Czy żyć wspomnieniami

Czy też żyć tym co życie niesie.


Ja wiem zapisane wszystko w Niebie

Jednak historia moja nic nie warta

Kiedy ludziska milczą i nawet nie wspomną

Że żył kiedyś Poeta co wiersze napisał

Już nie dla siebie a dla czytelników.


Autor Jacek Marek Krawczyk

Kraków 2021.06.17


Friday 11 June 2021

Czasami blisko jest ciebie tak blisko

 

Nie wiele można dać z siebie

A nawet nie kochać innych,

Lecz gdy miłość poznasz

To uszanujesz przyjaźń na wieki.


Bo przecież prawdę mówiąc

Jest granica, którą nie przekroczysz

Gdy więź przyjaźni zawiążesz

Kiedy miłość zostawisz

Tam gdzie serce twoje.


Długo szukałem, aż cię znalazłem

Choć inną ścieżką kroczysz

Chwyciłem za rękę i już nie puszczę

Tą przyjaźń wierną sercu

Tak czystą jak woda w górskim potoku.


A choćby nawet rozstać się przyszło

Z przyjaźnią tą zapisaną w chmurach

To przecież gdy serce masz czyste

To znajdziesz przyjaźń tam gdzie jesteś.


Czasami blisko jest ciebie tak blisko,

Że nawet zapomnisz o miłości

Bo przecież serce nie sługa

I dąży do przyjaźni czystej jak

Woda przejrzysta w górskim potoku.


Autor Jacek Marek Krawczyk

Kraków 2021.06.11

Monday 7 June 2021

Umierając za życia

 

Cóż eś zrobił pytam się siebie

Jak do tego mogło dojść,

Że świat widzę już w kolorach

Ciemnych jakbym umarł.


Nie!

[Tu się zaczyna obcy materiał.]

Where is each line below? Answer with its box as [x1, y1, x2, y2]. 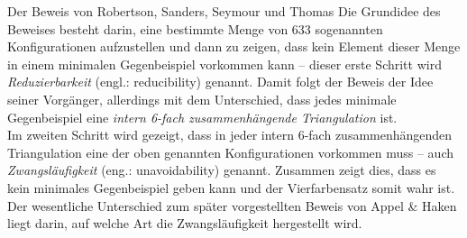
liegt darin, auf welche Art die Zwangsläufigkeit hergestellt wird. [7, 214, 362, 233]
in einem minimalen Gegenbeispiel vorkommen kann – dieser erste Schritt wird [7, 54, 442, 73]
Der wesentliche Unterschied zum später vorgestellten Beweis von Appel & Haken [7, 196, 457, 215]
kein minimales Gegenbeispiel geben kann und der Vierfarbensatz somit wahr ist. [7, 178, 455, 197]
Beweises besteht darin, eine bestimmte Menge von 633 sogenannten [7, 19, 383, 38]
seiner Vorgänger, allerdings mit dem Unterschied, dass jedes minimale [7, 89, 397, 108]
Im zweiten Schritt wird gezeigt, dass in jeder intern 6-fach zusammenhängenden [7, 125, 453, 144]
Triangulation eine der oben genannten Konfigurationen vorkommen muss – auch [7, 142, 454, 161]
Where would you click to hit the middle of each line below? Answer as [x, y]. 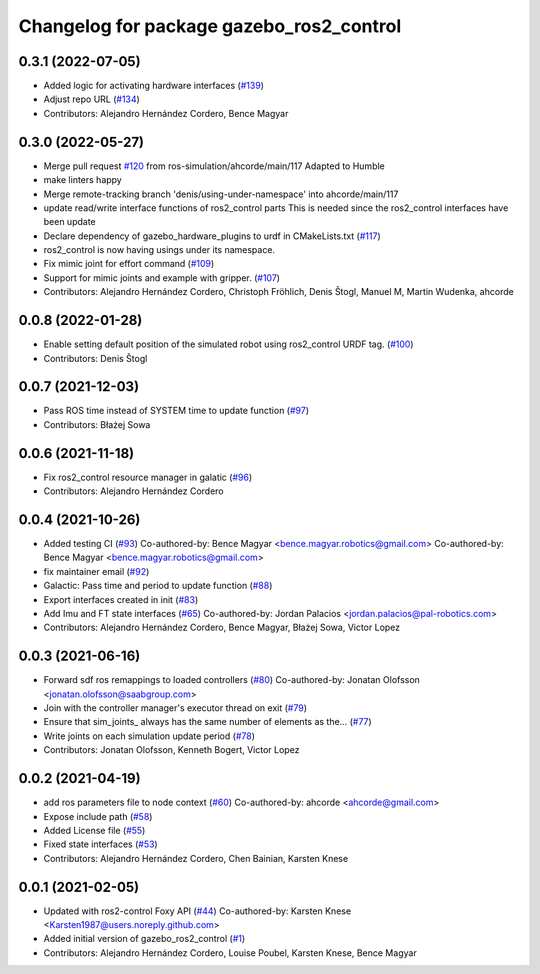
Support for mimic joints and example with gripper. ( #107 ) [161, 277]
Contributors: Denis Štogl [95, 358]
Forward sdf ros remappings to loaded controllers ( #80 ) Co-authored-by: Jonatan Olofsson [231, 680]
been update [69, 222]
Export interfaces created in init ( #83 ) [121, 599]
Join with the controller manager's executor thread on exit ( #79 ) [175, 708]
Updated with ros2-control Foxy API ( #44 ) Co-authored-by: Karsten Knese [197, 911]
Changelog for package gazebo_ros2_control [210, 26]
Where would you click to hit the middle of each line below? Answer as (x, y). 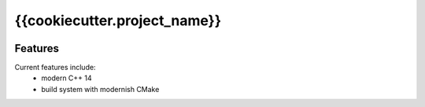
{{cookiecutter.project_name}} (118, 20)
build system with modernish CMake (100, 89)
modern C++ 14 (67, 78)
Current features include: (55, 68)
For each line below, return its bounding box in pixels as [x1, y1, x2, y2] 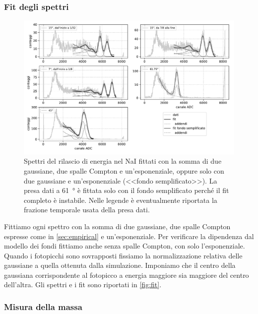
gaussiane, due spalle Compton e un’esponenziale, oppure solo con [24, 165, 224, 176]
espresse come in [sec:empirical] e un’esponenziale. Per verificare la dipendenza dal [4, 231, 254, 241]
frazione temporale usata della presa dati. [24, 204, 150, 215]
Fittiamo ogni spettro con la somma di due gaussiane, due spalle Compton [4, 221, 231, 231]
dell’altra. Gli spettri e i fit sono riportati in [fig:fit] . [4, 279, 162, 290]
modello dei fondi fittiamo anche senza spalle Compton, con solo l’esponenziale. [4, 241, 245, 251]
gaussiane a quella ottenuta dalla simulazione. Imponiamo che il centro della [4, 260, 236, 270]
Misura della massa [4, 301, 82, 313]

Może za rok może za dwa

Samu już nie wiem kiedy

Odejdę w ten świat tam gdzie

Nie ma mnie, a będę

Odpoczywał od trudu tu na ziemi.


Umierając za życia, a jednak

Mieć nadzieję, że coś się zmieni

To tak jakbym gwoździe wbijał

Do trumny, którą sam sobie

Kupiłem na zamówienie.


Teraz już wiem, że nie pora

Bać się śmierci wiecznego żywota

Bo już nie chcę czekać,

Lecz umrzeć kiedy będę wiedział,

Że przyszedł czas na mnie umrzeć.


Autor Jacek Marek Krawczyk

Kraków 2021.06.07

Friday 4 June 2021

Wyciskam nie chwaląc się

 

Może tak będzie

Może tak nie będzie

A jednak zostawię rower

W tym kącie mojego pokoju.


Starzeję się z czasem

A rowery coraz młodsze

Przerzutka, światełko i siodełko

I to co najbardziej lubię

To hamulec z przodu i z tyłu.


Ja wiem parę trzeba mieć

Wyciskam nie chwaląc się

Pół tony a może trochę mniej

Nogami naciskając na pedał.


Teraz myślę czy nie za późno

Jechać rowerem w moim wieku,

A jednak zdecydowałem się,

Lecz gdy przyjdzie pod górę

Będę rower prowadził

Bo wiem, że ryzyko jest

Wyciskając pedał pod górę.


Autor Jacek Marek Krawczyk

Kraków 2021.06.04

Wednesday 2 June 2021

Ale gdy powiem Ja mogę

 

Móc to siła gdy mówię mogę

Tak chciałbym dotrzymać,

Że potrafię wytrzymać

Gdy mówię móc to mogę.


Obietnica gdy mówię Ja mogę

I chcę to zrobić dla siebie

By móc powiedzieć,

Że potrafię dotrzymać to co powiem.


Ale gdy powiem Ja mogę

Do osób, które są wokół mnie

To przecież każdy to wie,

Że dotrzymam słowa

Tak jak mówiąc mogę dla siebie.


Autor Jacek Marek Krawczyk

Kraków 2021.06.02

Tuesday 1 June 2021

Kamienny sen

 

Cóż dałby człowiek ten który nie wie o tym co można

zrobić by móc powiedzieć; Sen jest jak wiara

która mnie trzyma po przebudzeniu się, że można

uwierzyć że jeszcze będę żyć gdy zapadnę w ten

kamienny sen i się obudzę w świecie którym będę żyć.